Tax Traps Associated with Founder’s Restricted Stock
Startup companies often seek to retain their founders and critical employees through the use of equity compensation. To ensure that these top people are committed to the company for the long-term, it is often a good idea to issue stock subject to buy-back provisions (founder’s restricted stock). However, shareholders must be careful to follow strict IRS guidelines to ensure their investment receives the most favorable tax treatment.
A typical founder’s restricted stock transaction grants the founder (or employee) stock compensation but reserves a right for the corporation to buy back any stock that is “unvested.” Initially, most of the stock is unvested, giving the corporation the ability to buy back the stock if the employee leaves. Each year a percentage of the stock initially granted to the employee “vests” and the company loses its right to repurchase those shares. Eventually, if the employee remains with the company, all of the restricted stock will vest.
The shareholder can elect to have his shares taxed in one of two ways by either filing or not filing what is called an 83(b) election. First, if no election is made, the value of the restricted stock is not taxable to the recipient until the stock vests. Once the restrictions lapse, the current fair market value of the shares, minus any amount paid for the shares, is taxable as ordinary income in the year the stock vests. Alternatively, under Section 83(b) of the Internal Revenue Code, the shareholder can elect to be taxed on the value of all shares (including unvested shares) at the time of receipt.
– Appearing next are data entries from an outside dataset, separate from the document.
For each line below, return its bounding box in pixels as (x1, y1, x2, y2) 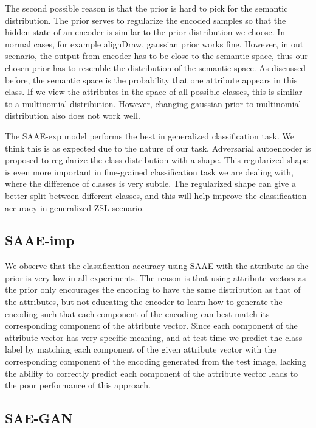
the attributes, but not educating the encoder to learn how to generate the (5, 295, 283, 308)
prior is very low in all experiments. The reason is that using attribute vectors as (5, 271, 306, 284)
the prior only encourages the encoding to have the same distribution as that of (5, 283, 301, 296)
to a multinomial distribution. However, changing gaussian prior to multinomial (5, 97, 301, 110)
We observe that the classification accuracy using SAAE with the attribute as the (5, 259, 309, 272)
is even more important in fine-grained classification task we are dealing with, (5, 165, 294, 178)
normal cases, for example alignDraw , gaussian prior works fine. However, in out (5, 37, 304, 50)
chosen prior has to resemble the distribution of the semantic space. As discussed (5, 61, 306, 74)
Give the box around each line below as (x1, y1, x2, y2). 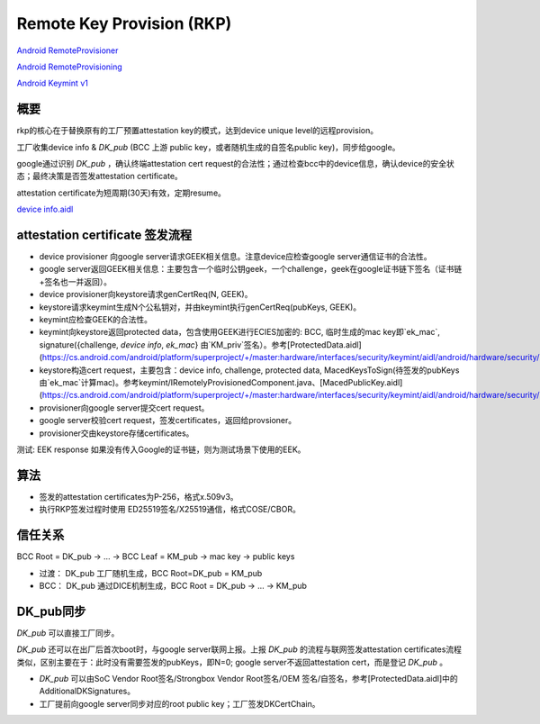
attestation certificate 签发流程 (16, 228, 193, 242)
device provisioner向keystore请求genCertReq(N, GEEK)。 (39, 289, 253, 300)
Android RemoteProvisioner (16, 45, 119, 56)
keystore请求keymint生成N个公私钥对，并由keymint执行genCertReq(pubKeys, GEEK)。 (39, 302, 362, 312)
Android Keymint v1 (16, 77, 89, 89)
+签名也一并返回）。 (39, 276, 112, 287)
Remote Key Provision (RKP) (16, 14, 232, 33)
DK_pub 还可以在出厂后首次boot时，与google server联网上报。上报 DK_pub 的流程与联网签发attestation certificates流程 (16, 644, 463, 655)
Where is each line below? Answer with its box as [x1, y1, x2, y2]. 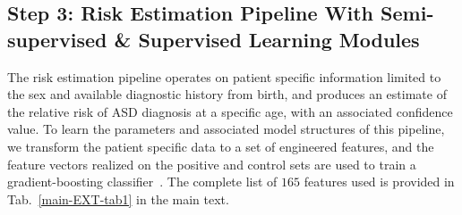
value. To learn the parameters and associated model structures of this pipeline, [7, 120, 445, 138]
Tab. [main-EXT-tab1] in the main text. [7, 189, 229, 208]
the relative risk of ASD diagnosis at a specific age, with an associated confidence [7, 102, 453, 120]
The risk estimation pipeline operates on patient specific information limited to [7, 67, 441, 86]
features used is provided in [304, 172, 455, 191]
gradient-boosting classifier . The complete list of [7, 172, 278, 191]
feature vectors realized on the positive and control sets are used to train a [7, 154, 416, 173]
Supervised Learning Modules [138, 25, 420, 53]
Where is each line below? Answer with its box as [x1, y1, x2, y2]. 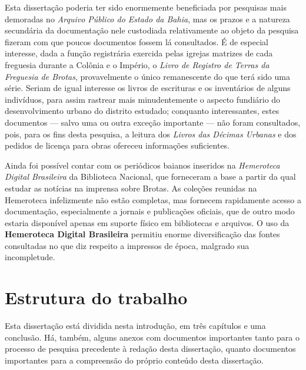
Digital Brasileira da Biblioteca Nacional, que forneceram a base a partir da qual [5, 170, 296, 183]
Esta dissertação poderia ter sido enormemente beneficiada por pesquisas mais [5, 1, 287, 13]
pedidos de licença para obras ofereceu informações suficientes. [5, 139, 230, 152]
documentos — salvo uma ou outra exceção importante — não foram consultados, [5, 116, 301, 128]
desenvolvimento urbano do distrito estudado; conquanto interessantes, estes [5, 105, 280, 117]
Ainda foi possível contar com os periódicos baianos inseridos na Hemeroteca [5, 159, 280, 171]
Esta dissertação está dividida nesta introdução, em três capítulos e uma [5, 319, 266, 332]
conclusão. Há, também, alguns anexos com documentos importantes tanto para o [5, 331, 300, 343]
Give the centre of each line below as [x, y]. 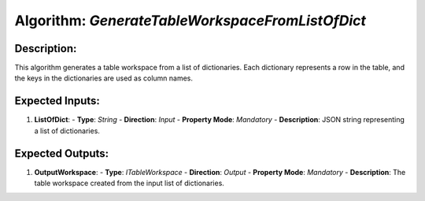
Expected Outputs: [62, 153]
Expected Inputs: [57, 101]
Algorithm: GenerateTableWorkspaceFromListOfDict [190, 20]
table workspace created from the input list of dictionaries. [129, 183]
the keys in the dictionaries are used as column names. [103, 78]
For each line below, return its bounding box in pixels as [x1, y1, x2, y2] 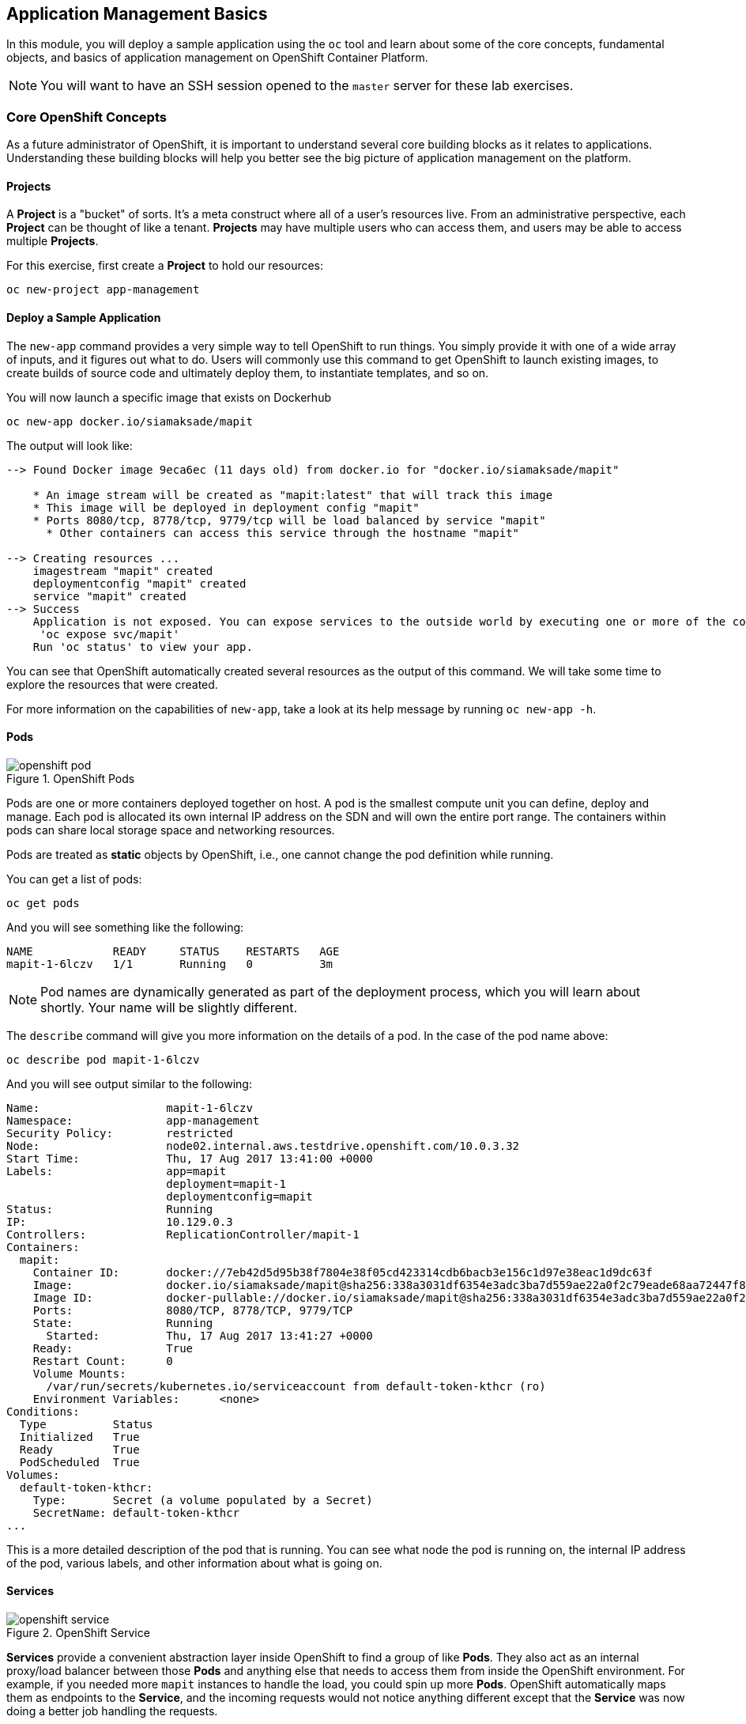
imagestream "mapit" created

Although each option has its benefits, there are several factors that weigh in favor of making the 83(b) election.
The table below briefly summarizes the relevant aspects both choices:
With 83(b) Election
• Value of restricted stock (minus any payments for the shares) is taxable as ordinary income in the year shares are received.
• Share appreciation is taxed upon sale at capital gains rates.
• Dividends on all shares are taxed at the preferential dividend tax rate.
• No deduction is allowed if share value decreases.
• Shareholder controls timing of gain recognition (upon sale of shares).
• Holding period begins upon receipt of shares.
Without 83(b) Election
• Value of restricted stock is not included in income until the restrictions lapse (the stock “vests”).
• Share appreciation is taxed at ordinary income rates and is recognized when the shares vest. This can cause problems for the founder because he may incur substantial tax liability but not be able to sell the stock to generate the cash to pay the taxes.
• Dividends on restricted shares are taxed as compensation (but are deductible to the corporation).
• Shareholder does not control timing of gain recognition (taxed as ordinary income on value of shares once stock vests).
• Holding period does not begin until the share restrictions lapse (the stock “vests”).
The ideal scenario for an entrepreneur to make an 83(b) election occurs when the founder pays fair market value for the restricted stock, and the share value is expected to increase over time. This situation leaves the shareholder paying no or minimal tax upfront, but enables the shareholder to control the timing of future gains (upon the sale of stock) and affords capital gains treatment rather than ordinary income. Getting an attorney involved at the time of company formation can ensure that the founders can take advantage of this tax planning opportunity.
If you decide that making an 83(b) election is right for you, then be sure to file the appropriate notice with the IRS within 30 days of the receiving the restricted stock—there is no grace period. The IRS does not provide a specific form, but the election must be in writing and filed with the Internal Revenue Service Center where you file your return. IRS Publication 525 provides specific details regarding 83(b) elections.
You should get in contact with your attorney if you have questions about whether the issues discussed in this post apply to your or your employees’ compensation arrangements.